* _ACTIVITY_
Send back the whole listing untouched.

* _INFORMATION PROVIDED_
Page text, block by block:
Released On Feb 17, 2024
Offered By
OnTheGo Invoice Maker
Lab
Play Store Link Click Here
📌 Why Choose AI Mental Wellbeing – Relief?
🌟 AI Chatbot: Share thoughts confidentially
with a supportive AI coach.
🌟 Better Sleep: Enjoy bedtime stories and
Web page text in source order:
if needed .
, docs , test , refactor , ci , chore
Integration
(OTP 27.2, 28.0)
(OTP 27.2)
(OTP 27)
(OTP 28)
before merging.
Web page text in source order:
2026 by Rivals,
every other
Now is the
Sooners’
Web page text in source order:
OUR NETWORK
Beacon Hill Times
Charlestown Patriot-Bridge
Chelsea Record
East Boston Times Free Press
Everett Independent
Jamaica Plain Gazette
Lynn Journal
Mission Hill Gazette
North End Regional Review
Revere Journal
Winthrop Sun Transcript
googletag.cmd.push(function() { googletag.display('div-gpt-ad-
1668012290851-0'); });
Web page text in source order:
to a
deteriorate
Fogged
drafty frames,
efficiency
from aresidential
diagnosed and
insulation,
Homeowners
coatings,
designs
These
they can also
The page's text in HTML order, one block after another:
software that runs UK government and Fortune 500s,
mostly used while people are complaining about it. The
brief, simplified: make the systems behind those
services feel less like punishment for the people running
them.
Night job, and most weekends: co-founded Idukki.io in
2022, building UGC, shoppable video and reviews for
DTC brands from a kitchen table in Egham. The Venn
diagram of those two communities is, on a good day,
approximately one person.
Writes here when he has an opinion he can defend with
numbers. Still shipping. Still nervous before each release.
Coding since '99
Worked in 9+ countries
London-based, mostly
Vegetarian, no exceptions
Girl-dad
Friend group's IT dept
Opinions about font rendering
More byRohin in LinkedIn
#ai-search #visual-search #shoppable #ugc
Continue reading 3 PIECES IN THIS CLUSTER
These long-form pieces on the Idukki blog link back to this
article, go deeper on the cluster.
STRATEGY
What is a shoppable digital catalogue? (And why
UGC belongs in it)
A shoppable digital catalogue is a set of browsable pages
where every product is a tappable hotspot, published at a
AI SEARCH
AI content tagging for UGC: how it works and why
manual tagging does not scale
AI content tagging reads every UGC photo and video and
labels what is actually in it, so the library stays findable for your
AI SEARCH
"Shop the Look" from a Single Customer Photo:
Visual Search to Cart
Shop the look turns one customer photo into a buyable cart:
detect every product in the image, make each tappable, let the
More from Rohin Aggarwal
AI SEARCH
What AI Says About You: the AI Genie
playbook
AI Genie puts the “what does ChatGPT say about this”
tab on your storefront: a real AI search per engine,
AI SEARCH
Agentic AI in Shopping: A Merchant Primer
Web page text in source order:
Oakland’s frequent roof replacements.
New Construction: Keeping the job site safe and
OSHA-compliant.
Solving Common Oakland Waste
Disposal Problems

* _EXPECTED ANSWER_
Page text, block by block:
Released On Feb 17, 2024
Offered By
OnTheGo Invoice Maker
Lab
Play Store Link Click Here
📌 Why Choose AI Mental Wellbeing – Relief?
🌟 AI Chatbot: Share thoughts confidentially
with a supportive AI coach.
🌟 Better Sleep: Enjoy bedtime stories and
Web page text in source order:
if needed .
, docs , test , refactor , ci , chore
Integration
(OTP 27.2, 28.0)
(OTP 27.2)
(OTP 27)
(OTP 28)
before merging.
Web page text in source order:
2026 by Rivals,
every other
Now is the
Sooners’
Web page text in source order:
OUR NETWORK
Beacon Hill Times
Charlestown Patriot-Bridge
Chelsea Record
East Boston Times Free Press
Everett Independent
Jamaica Plain Gazette
Lynn Journal
Mission Hill Gazette
North End Regional Review
Revere Journal
Winthrop Sun Transcript
googletag.cmd.push(function() { googletag.display('div-gpt-ad-
1668012290851-0'); });
Web page text in source order:
to a
deteriorate
Fogged
drafty frames,
efficiency
from aresidential
diagnosed and
insulation,
Homeowners
coatings,
designs
These
they can also
The page's text in HTML order, one block after another:
software that runs UK government and Fortune 500s,
mostly used while people are complaining about it. The
brief, simplified: make the systems behind those
services feel less like punishment for the people running
them.
Night job, and most weekends: co-founded Idukki.io in
2022, building UGC, shoppable video and reviews for
DTC brands from a kitchen table in Egham. The Venn
diagram of those two communities is, on a good day,
approximately one person.
Writes here when he has an opinion he can defend with
numbers. Still shipping. Still nervous before each release.
Coding since '99
Worked in 9+ countries
London-based, mostly
Vegetarian, no exceptions
Girl-dad
Friend group's IT dept
Opinions about font rendering
More byRohin in LinkedIn
#ai-search #visual-search #shoppable #ugc
Continue reading 3 PIECES IN THIS CLUSTER
These long-form pieces on the Idukki blog link back to this
article, go deeper on the cluster.
STRATEGY
What is a shoppable digital catalogue? (And why
UGC belongs in it)
A shoppable digital catalogue is a set of browsable pages
where every product is a tappable hotspot, published at a
AI SEARCH
AI content tagging for UGC: how it works and why
manual tagging does not scale
AI content tagging reads every UGC photo and video and
labels what is actually in it, so the library stays findable for your
AI SEARCH
"Shop the Look" from a Single Customer Photo:
Visual Search to Cart
Shop the look turns one customer photo into a buyable cart:
detect every product in the image, make each tappable, let the
More from Rohin Aggarwal
AI SEARCH
What AI Says About You: the AI Genie
playbook
AI Genie puts the “what does ChatGPT say about this”
tab on your storefront: a real AI search per engine,
AI SEARCH
Agentic AI in Shopping: A Merchant Primer
Web page text in source order:
Oakland’s frequent roof replacements.
New Construction: Keeping the job site safe and
OSHA-compliant.
Solving Common Oakland Waste
Disposal Problems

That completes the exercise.